CBS has scored the rights for a new Thursday night football package.
The one-year deal with the National Football League is for eight games that CBS will air in the first half of the NFL season starting this fall. While terms were not disclosed, it is less than $300 million, people familiar with the matter said.
As part of the agreement, the league-owned NFL Network will also simulcast the eight games carried on CBS. In addition, the NFL Network will have six exclusive Thursday games and two exclusive Saturday games. CBS will produce those games as well.
The pact with CBS does not change the NFL's deal with NBC for the first game of the season, which is traditionally on a Thursday. NBC also keeps its Thursday Thanksgiving game as well.
Other bidders for the package included Fox, NBC and TNT.
For the NFL, the new pact will give it a chance to dominate another night of prime-time television. Its Sunday night game on NBC is usually the most-watched show of the year.
One of the criticisms of the Thursday package on the NFL Network is that the games have not been as high-quality as the games on Fox, NBC, CBS and ESPN. That has been reflected in the ratings, which have been smaller than the NFL would like.
While the bigger CBS platform will no doubt increase the audience, NFL schedulers will be under pressure to provide better matches without diluting the Sunday games.
"Our goal is to bring these games to more fans on broadcast television with unprecedented promotion and visibility," said NFL Commissioner Roger Goodell.
Although the NFL Network will no longer be the sole home of Thursday football, it will still have enough exclusive games to maintain the high fees the channel gets from pay-TV distributors. According to industry consulting firm SNL Kagan, the monthly cost of the NFL Network to distributors is about $1.40 per subscriber.
For CBS, the deal will strengthen its already powerful Thursday schedule.

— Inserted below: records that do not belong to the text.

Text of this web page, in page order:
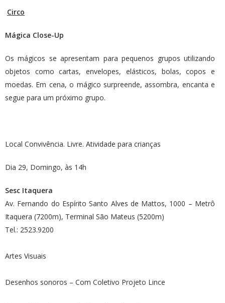
Circo
Mágica Close-Up
Os mágicos se apresentam para pequenos grupos utilizando
objetos como cartas, envelopes, elásticos, bolas, copos e
moedas. Em cena, o mágico surpreende, assombra, encanta e
segue para um próximo grupo.
Local Convivência. Livre. Atividade para crianças
Dia 29, Domingo, às 14h
Sesc Itaquera
Av. Fernando do Espírito Santo Alves de Mattos, 1000 – Metrô
Itaquera (7200m), Terminal São Mateus (5200m)
Tel.: 2523.9200
Artes Visuais
Desenhos sonoros – Com Coletivo Projeto Lince
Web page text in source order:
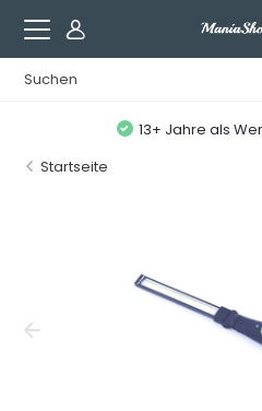
13+ Jahre als
Startseite
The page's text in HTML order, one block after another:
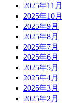
2025年11月
2025年10月
2025年9月
2025年8月
2025年7月
2025年6月
2025年5月
2025年4月
2025年3月
2025年2月
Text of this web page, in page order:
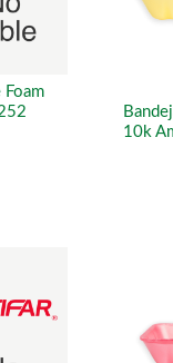
Foam
10k
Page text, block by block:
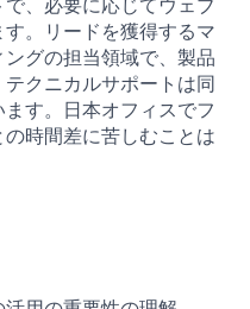
。リードを獲得するマ
グの担当領域で、製品
クニカルサポートは同
す。日本オフィスでフ
時間差に苦しむことは
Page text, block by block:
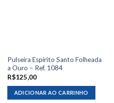
Pulseira Espírito Santo Folheada
a Ouro – Ref. 1084
R$125,00
ADICIONAR AO CARRINHO
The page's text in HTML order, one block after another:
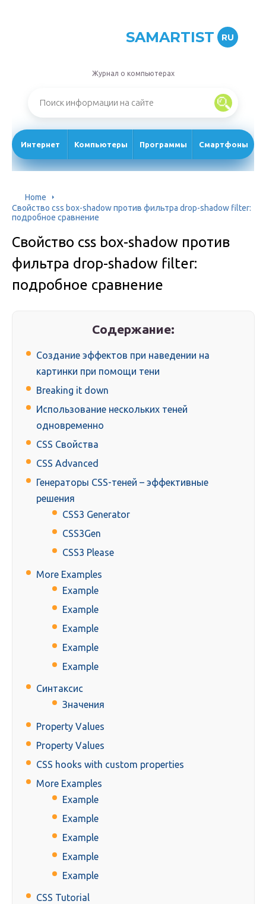
SAMARTIST RU
Журнал о компьютерах
Интернет Компьютеры Программы Смартфоны
Home
Свойство css box-shadow против фильтра drop-shadow filter:
подробное сравнение
Свойство css box-shadow против
фильтра drop-shadow filter:
подробное сравнение
Содержание:
Создание эффектов при наведении на
картинки при помощи тени
Breaking it down
Использование нескольких теней
одновременно
CSS Свойства
CSS Advanced
Генераторы CSS-теней – эффективные
решения
CSS3 Generator
CSS3Gen
CSS3 Please
More Examples
Example
Example
Example
Example
Example
Синтаксис
Значения
Property Values
Property Values
CSS hooks with custom properties
More Examples
Example
Example
Example
Example
Example
CSS Tutorial
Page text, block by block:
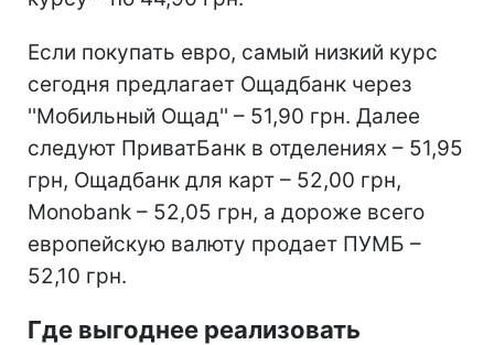
Если покупать евро, самый низкий курс
сегодня предлагает Ощадбанк через
''Мобильный Ощад'' – 51,90 грн. Далее
следуют ПриватБанк в отделениях – 51,95
грн, Ощадбанк для карт – 52,00 грн,
Monobank – 52,05 грн, а дороже всего
европейскую валюту продает ПУМБ –
52,10 грн.
Где выгоднее реализовать
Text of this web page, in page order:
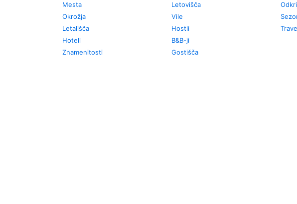
Mesta
Okrožja
Letališča
Hoteli
Znamenitosti
Letovišča
Vile
Hostli
B&B-ji
Gostišča
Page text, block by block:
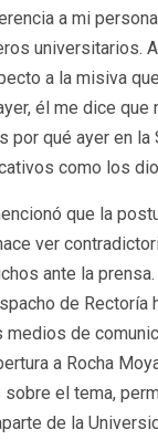
a mi
universitarios.
a la misiva
él me dice que
por qué ayer en la
como los
que la
ver
ante la
de Rectoría
medios de
a Rocha
el tema,
de la
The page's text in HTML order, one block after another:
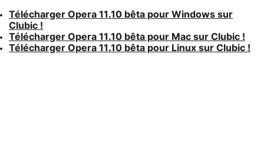
Télécharger Opera 11.10 bêta pour Windows sur
Clubic !
Télécharger Opera 11.10 bêta pour Mac sur Clubic !
Télécharger Opera 11.10 bêta pour Linux sur Clubic !

CBS will delay the launch of its prime-time shows including the hit comedy "The Big Bang Theory" until after its eight games have aired. That means in theory CBS can order fewer episodes of its sitcoms and dramas and possibly have fewer reruns. It can also use its strong Thursday shows to help boost other nights until the NFL run is done.
If the one-year experiment pays off for the NFL, it has the option to renew the agreement with CBS.